╔══

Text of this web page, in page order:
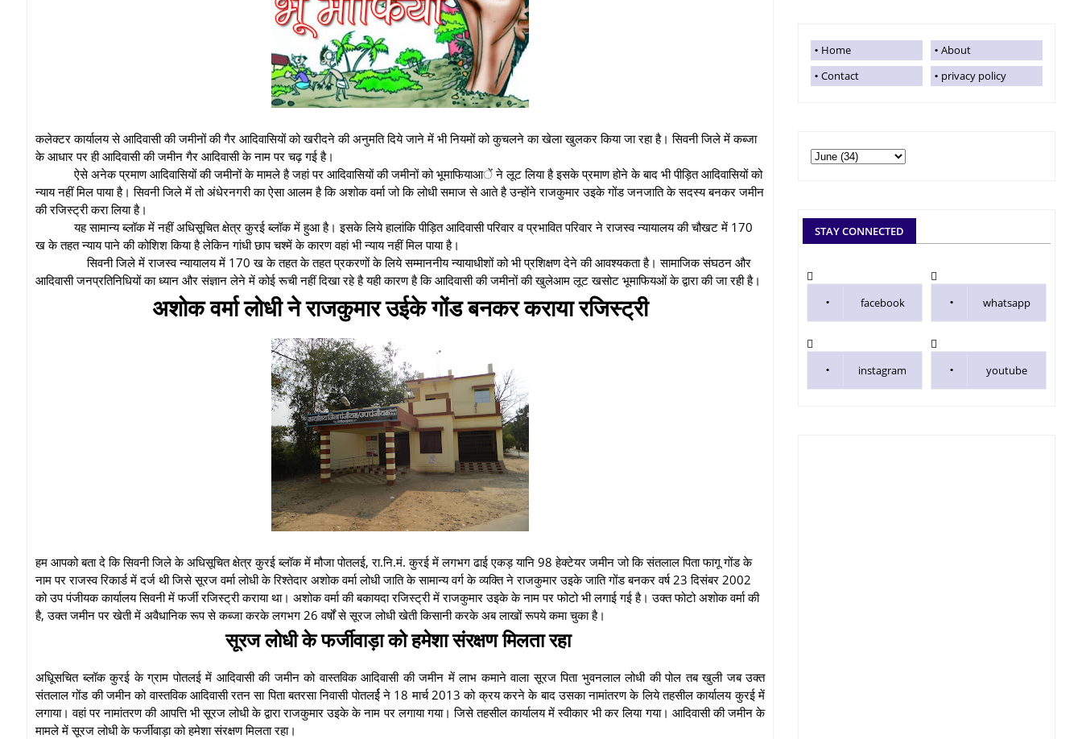
कलेक्टर कार्यालय से आदिवासी की जमीनों की गैर आदिवासियों को खरीदने की अनुमति दिये जाने में भी नियमों को कुचलने का खेला खुलकर किया जा रहा है। सिवनी जिले में कब्जा
के आधार पर ही आदिवासी की जमीन गैर आदिवासी के नाम पर चढ़ गई है।
ऐसे अनेक प्रमाण आदिवासियों की जमीनों के मामले है जहां पर आदिवासियों की जमीनों को भूमाफियाआें ने लूट लिया है इसके प्रमाण होने के बाद भी पीड़ित आदिवासियों को
न्याय नहीं मिल पाया है। सिवनी जिले में तो अंधेरनगरी का ऐसा आलम है कि अशोक वर्मा जो कि लोधी समाज से आते है उन्होंने राजकुमार उइके गोंड जनजाति के सदस्य बनकर जमीन
की रजिस्ट्री करा लिया है।
यह सामान्य ब्लॉक में नहीं अधिसूचित क्षेत्र कुरई ब्लॉक में हुआ है। इसके लिये हालांकि पीड़ित आदिवासी परिवार व प्रभावित परिवार ने राजस्व न्यायालय की चौखट में 170
ख के तहत न्याय पाने की कोशिश किया है लेकिन गांधी छाप चश्में के कारण वहां भी न्याय नहीं मिल पाया है।
सिवनी जिले में राजस्व न्यायालय में 170 ख के तहत के तहत प्रकरणों के लिये सम्माननीय न्यायाधीशों को भी प्रशिक्षण देने की आवश्यकता है। सामाजिक संघठन और
आदिवासी जनप्रतिनिधियों का ध्यान और संज्ञान लेने में कोई रूची नहीं दिखा रहे है यही कारण है कि आदिवासी की जमीनों की खुलेआम लूट खसोट भूमाफियओं के द्वारा की जा रही है।
अशोक वर्मा लोधी ने राजकुमार उईके गोंड बनकर कराया रजिस्ट्री
हम आपको बता दे कि सिवनी जिले के अधिसूचित क्षेत्र कुरई ब्लॉक में मौजा पोतलई, रा.नि.मं. कुरई में लगभग ढाई एकड़ यानि 98 हेक्टेयर जमीन जो कि संतलाल पिता फागू गोंड के
नाम पर राजस्व रिकार्ड में दर्ज थी जिसे सूरज वर्मा लोधी के रिश्तेदार अशोक वर्मा लोधी जाति के सामान्य वर्ग के व्यक्ति ने राजकुमार उइके जाति गोंड बनकर वर्ष 23 दिसंबर 2002
को उप पंजीयक कार्यालय सिवनी में फर्जी रजिस्ट्री कराया था। अशोक वर्मा की बकायदा रजिस्ट्री में राजकुमार उइके के नाम पर फोटो भी लगाई गई है। उक्त फोटो अशोक वर्मा की
है, उक्त जमीन पर खेती में अवैधानिक रूप से कब्जा करके लगभग 26 वर्षों से सूरज लोधी खेती किसानी करके अब लाखों रूपये कमा चुका है।
सूरज लोधी के फर्जीवाड़ा को हमेशा संरक्षण मिलता रहा
अधिूसचित ब्लॉक कुरई के ग्राम पोतलई में आदिवासी की जमीन को वास्तविक आदिवासी की जमीन में लाभ कमाने वाला सूरज पिता भुवनलाल लोधी की पोल तब खुली जब उक्त
संतलाल गोंड की जमीन को वास्तविक आदिवासी रतन सा पिता बतरसा निवासी पोतलर्ई ने 18 मार्च 2013 को क्रय करने के बाद उसका नामांतरण के लिये तहसील कार्यालय कुरई में
लगाया। वहां पर नामांतरण की आपत्ति भी सूरज लोधी के द्वारा राजकुमार उइके के नाम पर लगाया गया। जिसे तहसील कार्यालय में स्वीकार भी कर लिया गया। आदिवासी की जमीन के
मामले में सूरज लोधी के फर्जीवाड़ा को हमेशा संरक्षण मिलता रहा।
Home
About
Contact
privacy policy
STAY CONNECTED
facebook whatsapp
instagram youtube

╚══

» **Your objective**:
Copy every single line of the material above that holds "लगभग".

» **Response below**:
हम आपको बता दे कि सिवनी जिले के अधिसूचित क्षेत्र कुरई ब्लॉक में मौजा पोतलई, रा.नि.मं. कुरई में लगभग ढाई एकड़ यानि 98 हेक्टेयर जमीन जो कि संतलाल पिता फागू गोंड के
है, उक्त जमीन पर खेती में अवैधानिक रूप से कब्जा करके लगभग 26 वर्षों से सूरज लोधी खेती किसानी करके अब लाखों रूपये कमा चुका है।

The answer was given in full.